The estimated tax burden for homeowners would grow by $38 on a $100,000 home or $76 on a $200,000 home, according to the information provided to board members at the budget work session.
Homeowners with a basic STAR tax exemption would see a $26 increase on a $100,000 home or a $64 increase on a $200,000 home.
The $159 million budget would increase spending by nearly 3 percent overall, but $8.2 million in reserves would be used to offset the gap between rising expenses and the burden on taxpayers.
The increase is small compared with tax hikes that many other financially crippled school districts face, Superintendent Howard Smith pointed out. The 2010-11 budget would preserve all academic and extracurricular program offerings.
Smith had initially proposed a budget that raised the tax levy -- the amount of property tax money the district collects -- by 4 percent. Based on board feedback, he made $2 million in additional budget cuts that reduced the tax increase by 2 percent.

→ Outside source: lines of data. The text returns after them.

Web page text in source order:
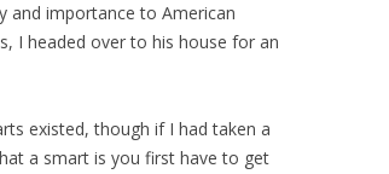
and importance to American
I headed over to his house for an
existed, though if I had taken a
a smart is you first have to get
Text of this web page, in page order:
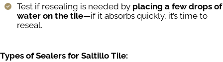
Test if resealing is needed by placing a few drops of
water on the tile—if it absorbs quickly, it’s time to
reseal.
Types of Sealers for Saltillo Tile:
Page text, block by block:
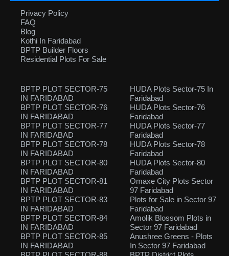
Privacy Policy
FAQ
Blog
Kothi In Faridabad
BPTP Builder Floors
Residential Plots For Sale
BPTP PLOT SECTOR-75
IN FARIDABAD
BPTP PLOT SECTOR-76
IN FARIDABAD
BPTP PLOT SECTOR-77
IN FARIDABAD
BPTP PLOT SECTOR-78
IN FARIDABAD
BPTP PLOT SECTOR-80
IN FARIDABAD
BPTP PLOT SECTOR-81
IN FARIDABAD
BPTP PLOT SECTOR-83
IN FARIDABAD
BPTP PLOT SECTOR-84
IN FARIDABAD
BPTP PLOT SECTOR-85
IN FARIDABAD
HUDA Plots Sector-75 In
Faridabad
HUDA Plots Sector-76
Faridabad
HUDA Plots Sector-77
Faridabad
HUDA Plots Sector-78
Faridabad
HUDA Plots Sector-80
Faridabad
Omaxe City Plots Sector
97 Faridabad
Plots for Sale in Sector 97
Faridabad
Amolik Blossom Plots in
Sector 97 Faridabad
Anushree Greens - Plots
In Sector 97 Faridabad
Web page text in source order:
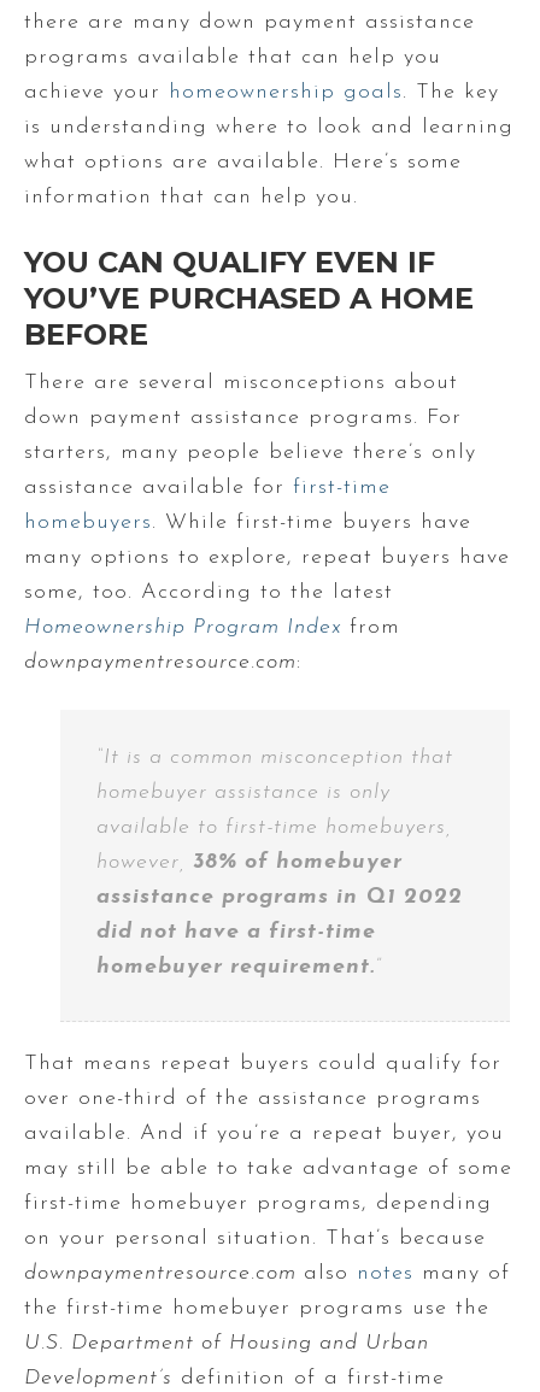
there are many down payment assistance
programs available that can help you
achieve your
homeownership goals. The key
is understanding where to look and learning
what options are available. Here’s some
information that can help you.
YOU CAN QUALIFY EVEN IF
YOU’VE PURCHASED A HOME
BEFORE
There are several misconceptions about
down payment assistance programs. For
starters, many people believe there’s only
assistance available for first-time
homebuyers. While first-time buyers have
many options to explore, repeat buyers have
some, too. According to the latest
Homeownership Program Index from
downpaymentresource.com:
“It is a common misconception that
homebuyer assistance is only
available to first-time homebuyers,
however, 38% of homebuyer
assistance programs in Q1 2022
did not have a first-time
homebuyer requirement.”
That means repeat buyers could qualify for
over one-third of the assistance programs
available. And if you’re a repeat buyer, you
may still be able to take advantage of some
first-time homebuyer programs, depending
on your personal situation. That’s because
downpaymentresource.com also notes many of
the first-time homebuyer programs use the
U.S. Department of Housing and Urban
Development’s definition of a first-time
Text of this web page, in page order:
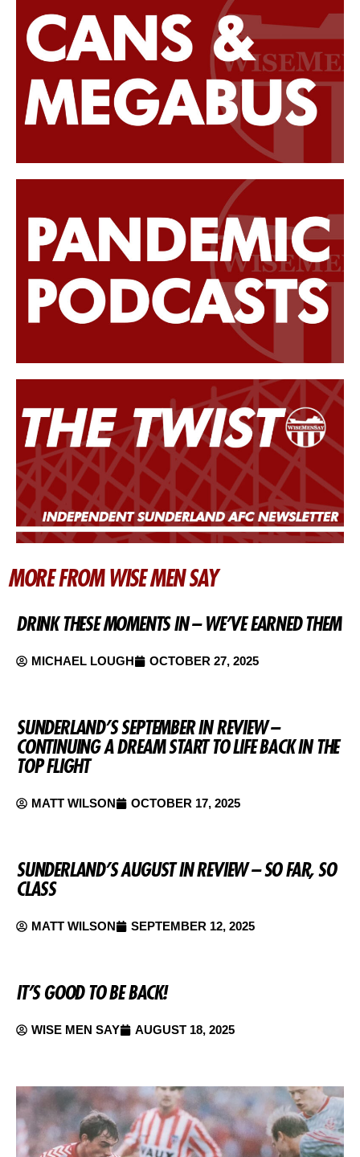
MORE FROM WISE MEN SAY
DRINK THESE MOMENTS IN – WE’VE EARNED THEM
MICHAEL LOUGH OCTOBER 27, 2025
SUNDERLAND’S SEPTEMBER IN REVIEW –
CONTINUING A DREAM START TO LIFE BACK IN THE
TOP FLIGHT
MATT WILSON OCTOBER 17, 2025
SUNDERLAND’S AUGUST IN REVIEW – SO FAR, SO
CLASS
MATT WILSON SEPTEMBER 12, 2025
IT’S GOOD TO BE BACK!
WISE MEN SAY AUGUST 18, 2025
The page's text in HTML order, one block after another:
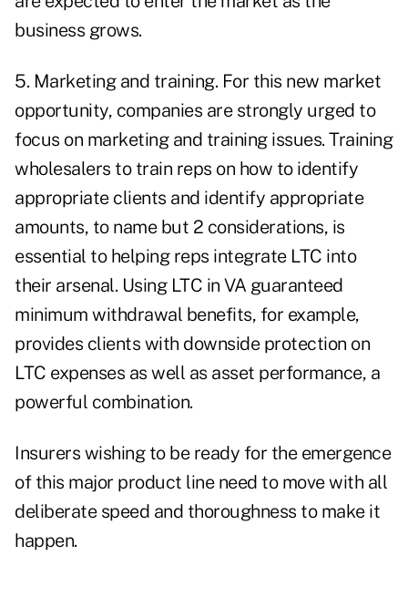
business grows.
5. Marketing and training. For this new market
opportunity, companies are strongly urged to
focus on marketing and training issues. Training
wholesalers to train reps on how to identify
appropriate clients and identify appropriate
amounts, to name but 2 considerations, is
essential to helping reps integrate LTC into
their arsenal. Using LTC in VA guaranteed
minimum withdrawal benefits, for example,
provides clients with downside protection on
LTC expenses as well as asset performance, a
powerful combination.
Insurers wishing to be ready for the emergence
of this major product line need to move with all
deliberate speed and thoroughness to make it
happen.

During Wednesday's brief show-and-tell work session, Smith shared information with the board showing a tax rate of $17.54 per $1,000 of assessed value for 2010-11, up from $17.16. The increase represents the first time in many years that the district's tax rate has grown by a larger percentage than the consumer price index, a measure of inflation, he said.
Smith and other board members noted that the $17.54 tax rate is one of the lowest in eight years.
During the last eight years, however, home values in Amherst have risen, resulting in homeowners paying higher school taxes. Most Amherst property owners saw a considerable increase in their assessments last year when the town revalued every parcel in town limits.
The district's tax levy has grown by $4 million in the past four years. Smith said much of the increased spending is due to increases in employee benefits and other costs -- such as health insurance and retirement -- over which the district has no control.
In other news, the board held a special meeting prior to the work session to approve a union contract with the Williamsville Supervisors and Computer Technicians Association. The 3-year contract gives the 21 union members an average wage increase of 2.5 percent.
In exchange, the members agreed to chip in more for their health insurance premiums. They currently pay 5 percent and will pay 14 percent by September 2012, Smith said, calling the trade off a fair exchange.
The 21-member union comprises higher-level computer technicians and network administrators, as well as some noncomputer-related district supervisors.